Supreme Court says eastern Oklahoma remains Native American territory

  WASHINGTON – The Supreme Court ruled Thursday that the eastern half of Oklahoma can be considered Native American territory, a decision the state warned could create "civil, criminal and regulatory turmoil."

The 5-4 decision was written by Associate Justice Neil Gorsuch and joined by the court's four liberal justices. The justices considered the issue for the second time after failing to decide a different case last year, when Gorsuch was recused and the court likely deadlocked.

The case concerned an appeal from Jimcy McGirt, a Native American, who claimed his state rape conviction from 1997 should be overturned because Oklahoma lacked jurisdiction. Congress, his lawyer Ian Gershengorn said, never properly terminated the reservation.

More: 1 in 3 American Indian and Alaska Native women will be raped, but survivors rarely find justice on tribal lands

During oral arguments in May, the justices reached back to 1907 to determine whether Congress, using imprecise language, failed to disestablish the 1866 boundaries of the reservation. If so, virtually half of Oklahoma – home to 1.8 million residents and including Tulsa, where President Donald Trump recently held a controversial campaign rally amid a global pandemic – would remain subject to federal criminal laws.

Oklahoman: Supreme Court rules against Oklahoma in Creek Nation case

"We do not pretend to foretell the future, and we proceed well aware of the potential for cost and conflict around jurisdictional boundaries, especially ones that have gone unappreciated for so long," Gorsuch wrote. "But it is unclear why pessimism should rule the day. With the passage of time, Oklahoma and its Tribes have proven they can work successfully together as partners."

"The federal government promised the (Muscogee Creek Nation) a reservation in perpetuity," Gorsuch wrote, adding that while Congress has "diminished" the sanctuary over time, lawmakers had "never withdrawn the promised reservation."

"As a result, many of the arguments before us today follow a sadly familiar pattern. Yes, promises were made, but the price of keeping them has become too great, so now we should just cast a blind eye. We reject that thinking."

Chief Justice John Roberts, in a dissenting opinion, said that Congress made no attempt to conceal its intention to "disestablish" reservation lands.

"The court suggests that Congress sought to 'tiptoe to the edge of disestablishment,'” Roberts wrote. "Quite the opposite.
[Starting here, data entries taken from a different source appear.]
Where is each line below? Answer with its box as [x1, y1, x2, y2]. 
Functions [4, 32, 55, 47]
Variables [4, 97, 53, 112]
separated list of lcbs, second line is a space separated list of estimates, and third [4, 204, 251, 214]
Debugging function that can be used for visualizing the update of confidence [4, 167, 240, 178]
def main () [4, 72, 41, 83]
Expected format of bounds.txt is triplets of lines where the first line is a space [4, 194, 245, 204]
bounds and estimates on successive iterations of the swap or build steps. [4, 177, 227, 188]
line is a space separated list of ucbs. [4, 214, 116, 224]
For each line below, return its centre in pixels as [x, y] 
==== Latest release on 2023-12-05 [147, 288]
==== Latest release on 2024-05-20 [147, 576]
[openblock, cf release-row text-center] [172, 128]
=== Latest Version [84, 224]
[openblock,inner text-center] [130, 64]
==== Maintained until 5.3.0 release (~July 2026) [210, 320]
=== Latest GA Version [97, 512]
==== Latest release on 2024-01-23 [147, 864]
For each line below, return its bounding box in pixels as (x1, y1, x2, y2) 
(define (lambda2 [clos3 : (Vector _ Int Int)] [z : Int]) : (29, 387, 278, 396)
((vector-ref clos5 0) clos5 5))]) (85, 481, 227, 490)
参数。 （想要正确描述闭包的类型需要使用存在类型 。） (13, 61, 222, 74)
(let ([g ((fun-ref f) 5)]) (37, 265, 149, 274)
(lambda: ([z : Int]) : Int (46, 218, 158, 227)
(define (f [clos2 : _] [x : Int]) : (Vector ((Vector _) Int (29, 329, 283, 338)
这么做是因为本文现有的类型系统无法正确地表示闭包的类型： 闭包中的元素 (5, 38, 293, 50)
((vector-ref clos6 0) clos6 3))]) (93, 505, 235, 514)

Through an open and concerted effort, Congress did what it set out to do: transform a reservation into a state."

The state's solicitor general, Mithun Mansinghani, had warned in May that a ruling for Native Americans could require the release of more than 1,700 inmates. That didn't sit well with several justices who feared a chaotic overhaul of long-decided criminal cases. 

"What makes this case hard is that there have been hundreds, hundreds of prosecutions, some very heinous offenses of the state law. On your view, they would all become undone," Associate Justice Ruth Bader Ginsburg told Gershengorn.

"Won't (residents) be surprised to learn that they are living on a reservation and that they are now subject to laws imposed by a body that is not accountable to them in any way?" Associate Justice Samuel Alito asked.

In last year's case, the U.S. Court of Appeals for the 10th Circuit ruled the state lacked jurisdiction to prosecute a gruesome murder because it happened within 3 million acres belonging to the Muscogee (Creek) Nation. The ruling threatened more than 19 million acres in eastern Oklahoma once inhabited by five Native American tribes.

Within hours of Thursday's ruling, the state and five Native American nations released a statement promising cooperation. 

"The nations and the state are committed to implementing a framework of shared jurisdiction that will preserve sovereign interests and rights to self-government while affirming jurisdictional understandings, procedures, laws, and regulations that support public safety, our economy, and private property rights," they said. "We will continue our work, confident that we can accomplish more together than any of us could alone.”

Many Oklahoma public officials, including Republican Rep. Tom Cole and former Democratic Gov. Brad Henry, had urged the justices to rule in favor of the Native American tribes whose sovereignty they said has been good for the state.

"In one area after another – taxation, gaming, motor vehicle registration, law enforcement, and water rights – the Nations’ sovereignty within their reservations and the state’s recognition of that sovereignty have provided the framework for the negotiation of inter-governmental agreements that benefit all Oklahomans," they said.

The Trump administration took the state's side, telling the justices that Congress long ago broke up the Creek Nation's lands, abolished its courts and set a timetable for the tribe's dissolution.

Last year, 10 states from Maine to Texas to Montana warned that the boundaries of tribal lands have jurisdictional consequences there as well. They said a decision in the tribe's favor "would be confusing and costly at best, and disastrous at worst," affecting health and energy policy, environmental regulation, economic development and taxes.